**DATA FOR PROCESSING**
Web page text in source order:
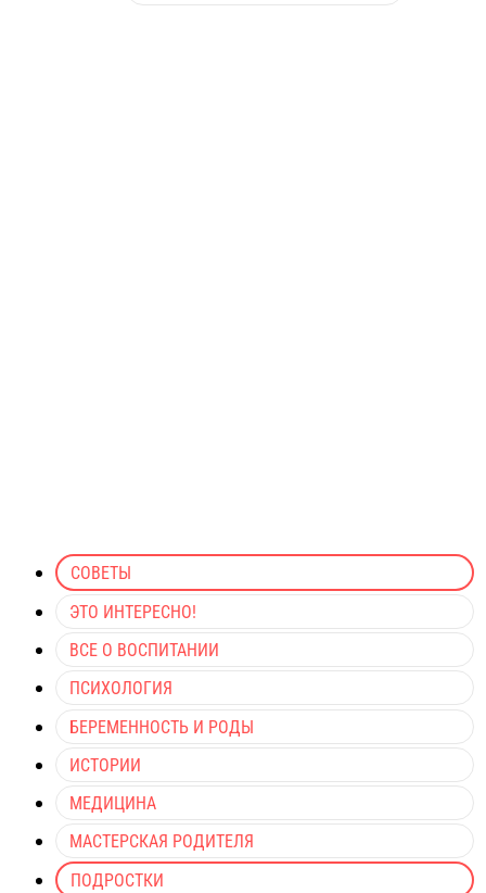
СОВЕТЫ
ЭТО ИНТЕРЕСНО!
ВСЕ О ВОСПИТАНИИ
ПСИХОЛОГИЯ
БЕРЕМЕННОСТЬ И РОДЫ
ИСТОРИИ
МЕДИЦИНА
МАСТЕРСКАЯ РОДИТЕЛЯ
ПОДРОСТКИ
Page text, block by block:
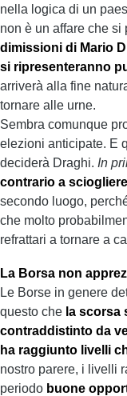
nella logica di un
non è un affare che
dimissioni di Mario
si ripresenteranno
arriverà alla fine
tornare alle urne.
Sembra comunque
elezioni anticipate. E
deciderà Draghi. In
contrario a
secondo luogo,
che molto
refrattari a tornare a
La Borsa non
Le Borse in genere
questo che la scorsa
contraddistinto da
ha raggiunto livelli
nostro parere, i livelli
periodo buone
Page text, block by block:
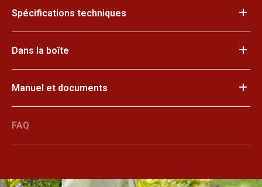
Spécifications techniques
Dans la boîte
Manuel et documents
FAQ
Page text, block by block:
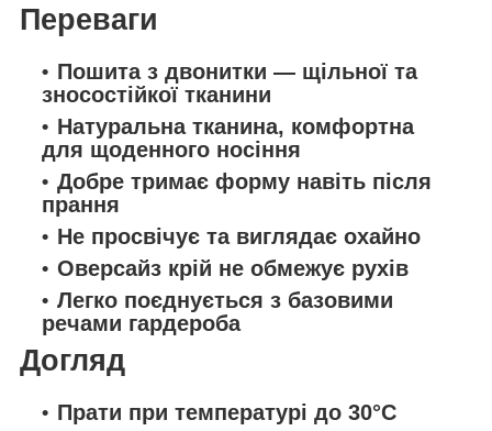
Переваги
Пошита з двонитки — щільної та
зносостійкої тканини
Натуральна тканина, комфортна
для щоденного носіння
Добре тримає форму навіть після
прання
Не просвічує та виглядає охайно
Оверсайз крій не обмежує рухів
Легко поєднується з базовими
речами гардероба
Догляд
Прати при температурі до 30°C
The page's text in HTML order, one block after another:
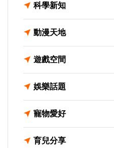
科學新知
動漫天地
遊戲空間
娛樂話題
寵物愛好
育兒分享
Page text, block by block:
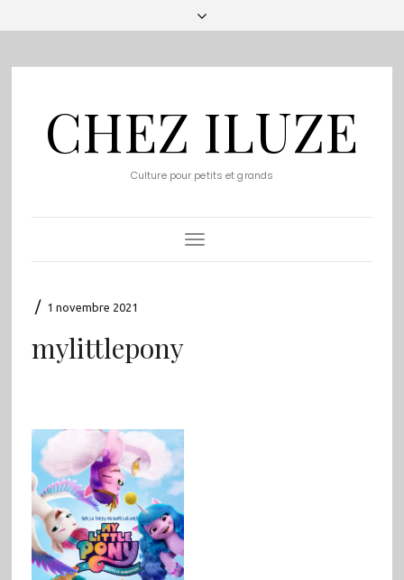
CHEZ ILUZE
Culture pour petits et grands
Toggle
Navigation
/ 1 novembre 2021
mylittlepony
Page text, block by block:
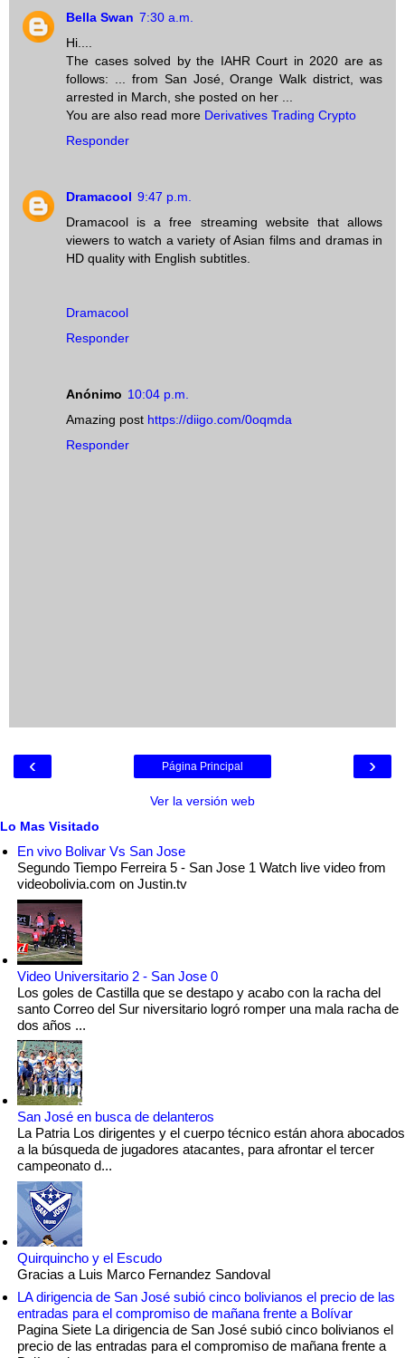
Bella Swan 7:30 a.m.
Hi....
The cases solved by the IAHR Court in 2020 are as
follows: ... from San José, Orange Walk district, was
arrested in March, she posted on her ...
You are also read more Derivatives Trading Crypto
Responder
Dramacool 9:47 p.m.
Dramacool is a free streaming website that allows
viewers to watch a variety of Asian films and dramas in
HD quality with English subtitles.
Dramacool
Responder
Anónimo 10:04 p.m.
Amazing post https://diigo.com/0oqmda
Responder
‹ ›
Página Principal
Ver la versión web
Lo Mas Visitado
En vivo Bolivar Vs San Jose
Segundo Tiempo Ferreira 5 - San Jose 1 Watch live video from
videobolivia.com on Justin.tv
Video Universitario 2 - San Jose 0
Los goles de Castilla que se destapo y acabo con la racha del
santo Correo del Sur niversitario logró romper una mala racha de
dos años ...
San José en busca de delanteros
La Patria Los dirigentes y el cuerpo técnico están ahora abocados
a la búsqueda de jugadores atacantes, para afrontar el tercer
campeonato d...
Quirquincho y el Escudo
Gracias a Luis Marco Fernandez Sandoval
LA dirigencia de San José subió cinco bolivianos el precio de las
entradas para el compromiso de mañana frente a Bolívar
Pagina Siete La dirigencia de San José subió cinco bolivianos el
precio de las entradas para el compromiso de mañana frente a
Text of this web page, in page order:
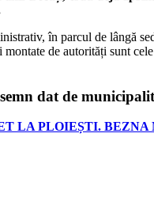
în parcul de lângă
de autorități sunt
dat de
LA PLOIEȘTI.
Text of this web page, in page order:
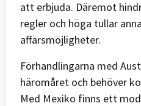
att erbjuda. Däremot
regler och höga tullar
affärsmöjligheter.
Förhandlingarna med
häromåret och behöver
Med Mexiko finns ett
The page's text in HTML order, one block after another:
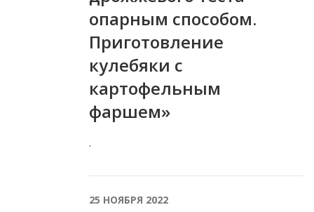
опарным способом.
Приготовление
кулебяки с
картофельным
фаршем»
.
25 НОЯБРЯ 2022
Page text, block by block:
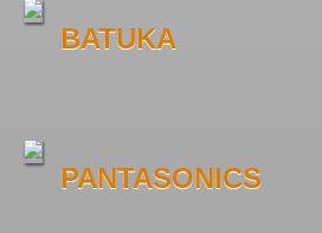
BATUKA
PANTASONICS
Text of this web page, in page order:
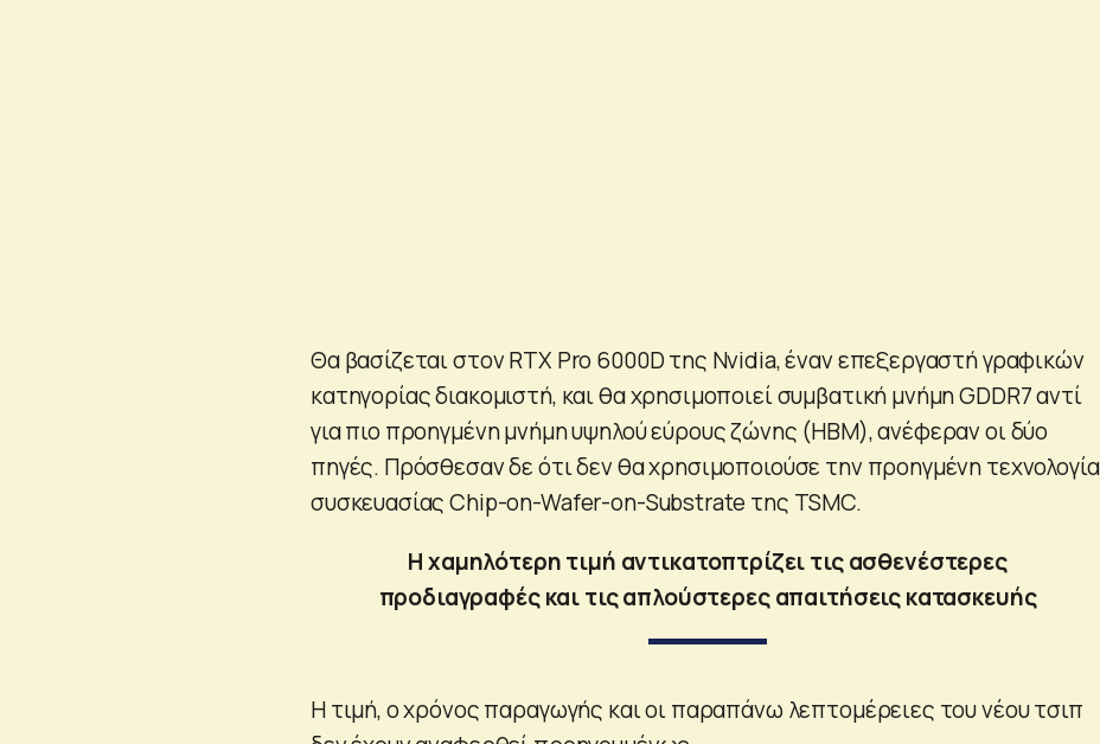
Θα βασίζεται στον RTX Pro 6000D της Nvidia, έναν επεξεργαστή γραφικών
κατηγορίας διακομιστή, και θα χρησιμοποιεί συμβατική μνήμη GDDR7 αντί
για πιο προηγμένη μνήμη υψηλού εύρους ζώνης (HBM), ανέφεραν οι δύο
πηγές. Πρόσθεσαν δε ότι δεν θα χρησιμοποιούσε την προηγμένη τεχνολογία
συσκευασίας Chip-on-Wafer-on-Substrate της TSMC.
Η χαμηλότερη τιμή αντικατοπτρίζει τις ασθενέστερες
προδιαγραφές και τις απλούστερες απαιτήσεις κατασκευής
Η τιμή, ο χρόνος παραγωγής και οι παραπάνω λεπτομέρειες του νέου τσιπ
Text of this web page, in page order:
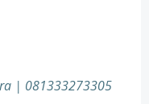
| 081333273305
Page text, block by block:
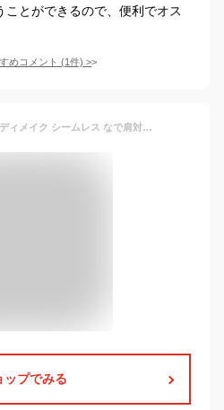
ことができるので、便利でオス
めコメント (1件) >
肩パッド 男装 なで肩 ボディメイク シームレス なで肩対策 粘着式 シリコン 肩パット つけるだけ
ップでみる

**WORK INSTRUCTION**
Write out every record above exactly, leaving no picture in the result.

**COMPLETED EXERCISE**
Web page text in source order:
СОВЕТЫ
ЭТО ИНТЕРЕСНО!
ВСЕ О ВОСПИТАНИИ
ПСИХОЛОГИЯ
БЕРЕМЕННОСТЬ И РОДЫ
ИСТОРИИ
МЕДИЦИНА
МАСТЕРСКАЯ РОДИТЕЛЯ
ПОДРОСТКИ
Page text, block by block:
nella logica di un
non è un affare che
dimissioni di Mario
si ripresenteranno
arriverà alla fine
tornare alle urne.
Sembra comunque
elezioni anticipate. E
deciderà Draghi. In
contrario a
secondo luogo,
che molto
refrattari a tornare a
La Borsa non
Le Borse in genere
questo che la scorsa
contraddistinto da
ha raggiunto livelli
nostro parere, i livelli
periodo buone
Page text, block by block:
Spécifications techniques
Dans la boîte
Manuel et documents
FAQ
Page text, block by block:
Переваги
Пошита з двонитки — щільної та
зносостійкої тканини
Натуральна тканина, комфортна
для щоденного носіння
Добре тримає форму навіть після
прання
Не просвічує та виглядає охайно
Оверсайз крій не обмежує рухів
Легко поєднується з базовими
речами гардероба
Догляд
Прати при температурі до 30°C
The page's text in HTML order, one block after another:
科學新知
動漫天地
遊戲空間
娛樂話題
寵物愛好
育兒分享
Page text, block by block:
CHEZ ILUZE
Culture pour petits et grands
Toggle
Navigation
/ 1 novembre 2021
mylittlepony
Page text, block by block:
Bella Swan 7:30 a.m.
Hi....
The cases solved by the IAHR Court in 2020 are as
follows: ... from San José, Orange Walk district, was
arrested in March, she posted on her ...
You are also read more Derivatives Trading Crypto
Responder
Dramacool 9:47 p.m.
Dramacool is a free streaming website that allows
viewers to watch a variety of Asian films and dramas in
HD quality with English subtitles.
Dramacool
Responder
Anónimo 10:04 p.m.
Amazing post https://diigo.com/0oqmda
Responder
‹ ›
Página Principal
Ver la versión web
Lo Mas Visitado
En vivo Bolivar Vs San Jose
Segundo Tiempo Ferreira 5 - San Jose 1 Watch live video from
videobolivia.com on Justin.tv
Video Universitario 2 - San Jose 0
Los goles de Castilla que se destapo y acabo con la racha del
santo Correo del Sur niversitario logró romper una mala racha de
dos años ...
San José en busca de delanteros
La Patria Los dirigentes y el cuerpo técnico están ahora abocados
a la búsqueda de jugadores atacantes, para afrontar el tercer
campeonato d...
Quirquincho y el Escudo
Gracias a Luis Marco Fernandez Sandoval
LA dirigencia de San José subió cinco bolivianos el precio de las
entradas para el compromiso de mañana frente a Bolívar
Pagina Siete La dirigencia de San José subió cinco bolivianos el
precio de las entradas para el compromiso de mañana frente a
Text of this web page, in page order:
în parcul de lângă
de autorități sunt
dat de
LA PLOIEȘTI.
Text of this web page, in page order:
att erbjuda. Däremot
regler och höga tullar
affärsmöjligheter.
Förhandlingarna med
häromåret och behöver
Med Mexiko finns ett
The page's text in HTML order, one block after another:
опарным способом.
Приготовление
кулебяки с
картофельным
фаршем»
.
25 НОЯБРЯ 2022
Page text, block by block:
BATUKA
PANTASONICS
Text of this web page, in page order:
Θα βασίζεται στον RTX Pro 6000D της Nvidia, έναν επεξεργαστή γραφικών
κατηγορίας διακομιστή, και θα χρησιμοποιεί συμβατική μνήμη GDDR7 αντί
για πιο προηγμένη μνήμη υψηλού εύρους ζώνης (HBM), ανέφεραν οι δύο
πηγές. Πρόσθεσαν δε ότι δεν θα χρησιμοποιούσε την προηγμένη τεχνολογία
συσκευασίας Chip-on-Wafer-on-Substrate της TSMC.
Η χαμηλότερη τιμή αντικατοπτρίζει τις ασθενέστερες
προδιαγραφές και τις απλούστερες απαιτήσεις κατασκευής
Η τιμή, ο χρόνος παραγωγής και οι παραπάνω λεπτομέρειες του νέου τσιπ
Text of this web page, in page order:
| 081333273305
Page text, block by block:
ことができるので、便利でオス
めコメント (1件) >
肩パッド 男装 なで肩 ボディメイク シームレス なで肩対策 粘着式 シリコン 肩パット つけるだけ
ップでみる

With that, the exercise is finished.